The main advantage is that all this API directly integrate into your web application : there is no more need for a separate custom server.

Also, when a client listen on a Queue, the call immediately return and the application exit normally, the corresponding Tora thread is then free and can handle other requests.

However, if your connection goes through mod_tora (which has been slightly modified to handle listen) then an Apache thread or process will still be in use while the client is listening. This does not consume a lot of resources so can be acceptable, but there is another issue which is there is currently no way (?) for mod_tora detect if a client has been disconnected from Apache. You will only know when sending some data to it, and after a long timeout.

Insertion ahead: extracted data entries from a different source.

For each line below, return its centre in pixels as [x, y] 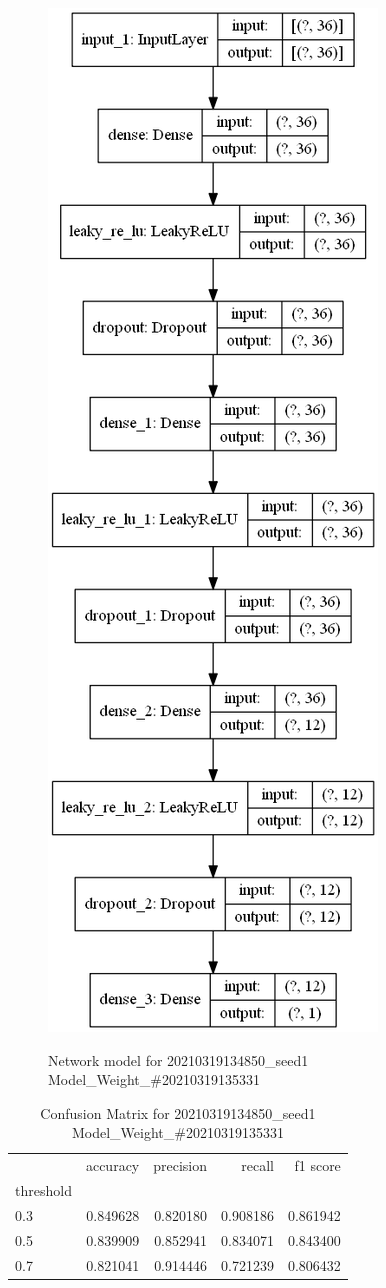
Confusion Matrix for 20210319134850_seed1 [178, 1112]
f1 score [317, 1165]
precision [180, 1165]
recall [257, 1165]
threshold [43, 1190]
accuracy [112, 1165]
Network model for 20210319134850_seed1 [178, 1059]
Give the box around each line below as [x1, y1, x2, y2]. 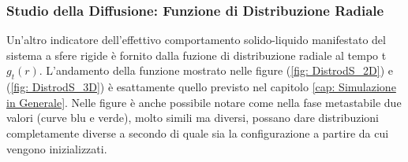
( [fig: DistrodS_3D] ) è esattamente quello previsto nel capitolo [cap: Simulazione [6, 79, 396, 95]
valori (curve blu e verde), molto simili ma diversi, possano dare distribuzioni [6, 109, 379, 126]
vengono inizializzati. [6, 140, 107, 156]
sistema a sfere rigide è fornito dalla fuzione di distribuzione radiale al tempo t [6, 46, 387, 63]
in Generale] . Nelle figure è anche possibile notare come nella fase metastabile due [6, 94, 402, 110]
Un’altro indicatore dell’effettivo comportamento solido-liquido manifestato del [6, 31, 386, 48]
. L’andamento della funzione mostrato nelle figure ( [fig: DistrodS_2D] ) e [39, 62, 393, 79]
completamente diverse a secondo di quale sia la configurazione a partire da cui [6, 124, 389, 141]
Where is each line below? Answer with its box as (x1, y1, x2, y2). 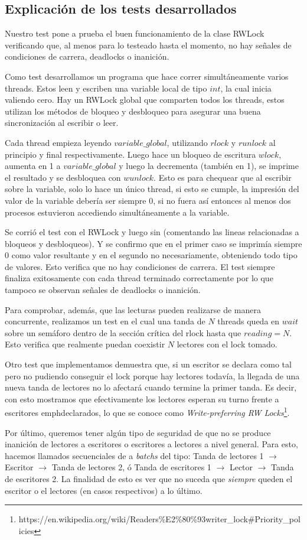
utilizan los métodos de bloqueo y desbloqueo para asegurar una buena (5, 105, 261, 117)
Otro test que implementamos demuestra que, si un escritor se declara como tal (5, 358, 292, 370)
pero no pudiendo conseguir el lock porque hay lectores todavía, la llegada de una (5, 369, 300, 382)
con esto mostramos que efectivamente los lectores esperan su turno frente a (5, 392, 279, 405)
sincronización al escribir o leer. (5, 116, 119, 129)
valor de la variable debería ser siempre (5, 194, 146, 206)
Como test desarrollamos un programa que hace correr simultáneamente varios (5, 70, 289, 82)
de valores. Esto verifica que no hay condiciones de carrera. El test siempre (5, 260, 275, 272)
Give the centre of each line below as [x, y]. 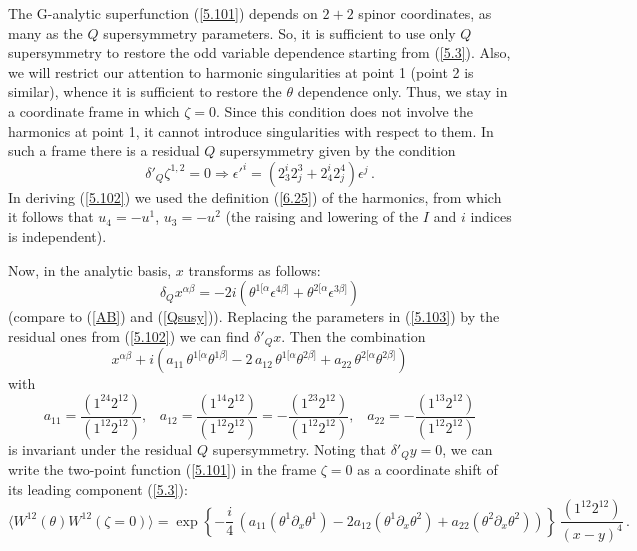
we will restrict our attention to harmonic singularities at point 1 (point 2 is [241, 71]
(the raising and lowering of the [322, 216]
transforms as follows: [254, 269]
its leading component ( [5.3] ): [98, 488]
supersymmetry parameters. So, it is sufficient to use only [279, 32]
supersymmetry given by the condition [338, 150]
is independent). [57, 235]
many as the [45, 32]
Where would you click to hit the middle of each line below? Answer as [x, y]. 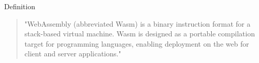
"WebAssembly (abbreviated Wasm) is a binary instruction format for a [137, 23]
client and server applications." [73, 54]
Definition [20, 6]
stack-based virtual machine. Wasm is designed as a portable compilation [140, 34]
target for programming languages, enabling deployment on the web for [137, 43]
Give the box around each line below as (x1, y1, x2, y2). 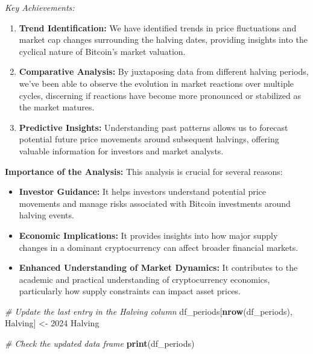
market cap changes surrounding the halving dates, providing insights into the (19, 33, 308, 46)
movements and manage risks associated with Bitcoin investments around (19, 197, 291, 209)
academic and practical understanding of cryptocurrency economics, (19, 273, 270, 285)
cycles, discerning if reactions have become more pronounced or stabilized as (19, 89, 302, 101)
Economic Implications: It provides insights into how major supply (19, 229, 278, 241)
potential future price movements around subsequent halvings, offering (19, 133, 279, 145)
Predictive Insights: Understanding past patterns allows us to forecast (19, 121, 288, 133)
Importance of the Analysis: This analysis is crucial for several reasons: (5, 165, 283, 177)
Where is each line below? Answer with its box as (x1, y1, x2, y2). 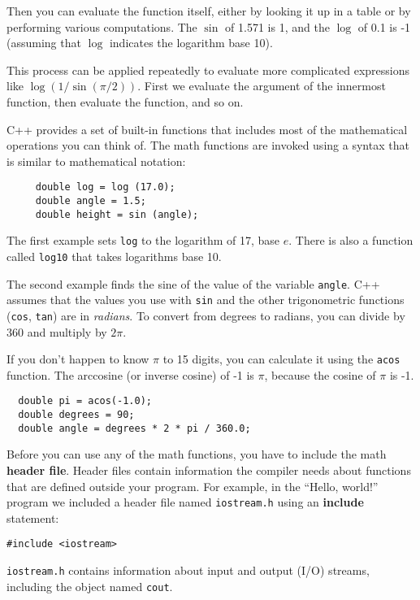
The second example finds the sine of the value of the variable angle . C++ (6, 275, 380, 292)
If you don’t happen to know (6, 350, 149, 367)
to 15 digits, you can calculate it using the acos (162, 350, 401, 367)
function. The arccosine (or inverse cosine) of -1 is (6, 366, 254, 383)
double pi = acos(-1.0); (18, 395, 152, 407)
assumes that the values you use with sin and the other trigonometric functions (6, 291, 405, 308)
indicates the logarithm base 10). (109, 34, 273, 51)
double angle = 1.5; (35, 195, 146, 207)

But unless you want to have realtime notification of disconnected clients, that's fine this way.


In case however you want to get around such issues, it's possible to make a direct Flash-Tora connection by using the tora.Protocol API :

class Protocol {
    function new( url : String ) : Void;
    function addHeader( key : String,value : String ) : Void;
    function addParameter( key : String, value : String ) : Void;
    function connect() : Void;
    dynamic function onDisconnect() : Void;
    dynamic function onError( msg : String ) : Void;
    dynamic function onData( data : String ) : Void;

This will directly connect to the Tora server by using the same protocol used by communications between mod_tora and the Tora server. You can use it like you would make an HTTP connection, except that you will receive onData everytime the server application makes a print.

Tora Commandline

In order to deal with this, the Tora commandline has been modified, here are the two parameters documentation :

  • -host name : select the host on which you want to run the Tora server (default localhost)
  • -port 6666 : select the port on which you want to run the Tora server (default 6666)
  • -threads 32 : select the number of threads (default 32)
  • -unsafe 6667 : open a port which allow direct connections on the Tora server
  • -config <path> : parse an Apache configuration file to look for VirtualHosts

The two last options are used for direct Flash-Tora connections. First, you will have to configure your firewall to block incoming connections on the port 6666 to prevent clients from directly connecting in safe mode to Tora. This is because the safe mode can bypass any security (htaccess, etc) that is usually handled by the Apache proxy.

Instead, you can set an unsafe port that will only accept an URL, instead of the full path to a neko application. In order to resolve this URL into the corresponding application, you can use -config which will parse an Apache configuration file and look for VirtualHost sections :

    DocumentRoot /path/to/www

When Flash connect to the Tora server with an URL, the application loaded will be the DocumentRoot which correspond to the servername + /index.n


We are currently experimenting with this new technology at Motion-Twin, but current tests seems to be quite promising, so we are expecting good things from this new technology which integrates very nicely in our current stack.

We are also looking forward for people interested in giving it a try. So far this new Tora and its API can be found in Neko CVS , in neko/libs/mod_tora/server. This require also Haxe CVS to compile properly, but we will make a proper release of a tora Haxe Library

  • Jul 12, 2009 at 14:38

    Hey Nicolas,

    Okay, so, I understand the concepts here, and I can see how one might use this, but how would it differ in use or benefit over a custom socket server, perhaps one using ThreadedRemotingServer?


  • Christoph Degeneres
    Jul 24, 2009 at 01:59

    I understand this kind of Apache module is cool, but what makes this better approach than having a standalone server like StreamHub Comet server, which already implement Comet?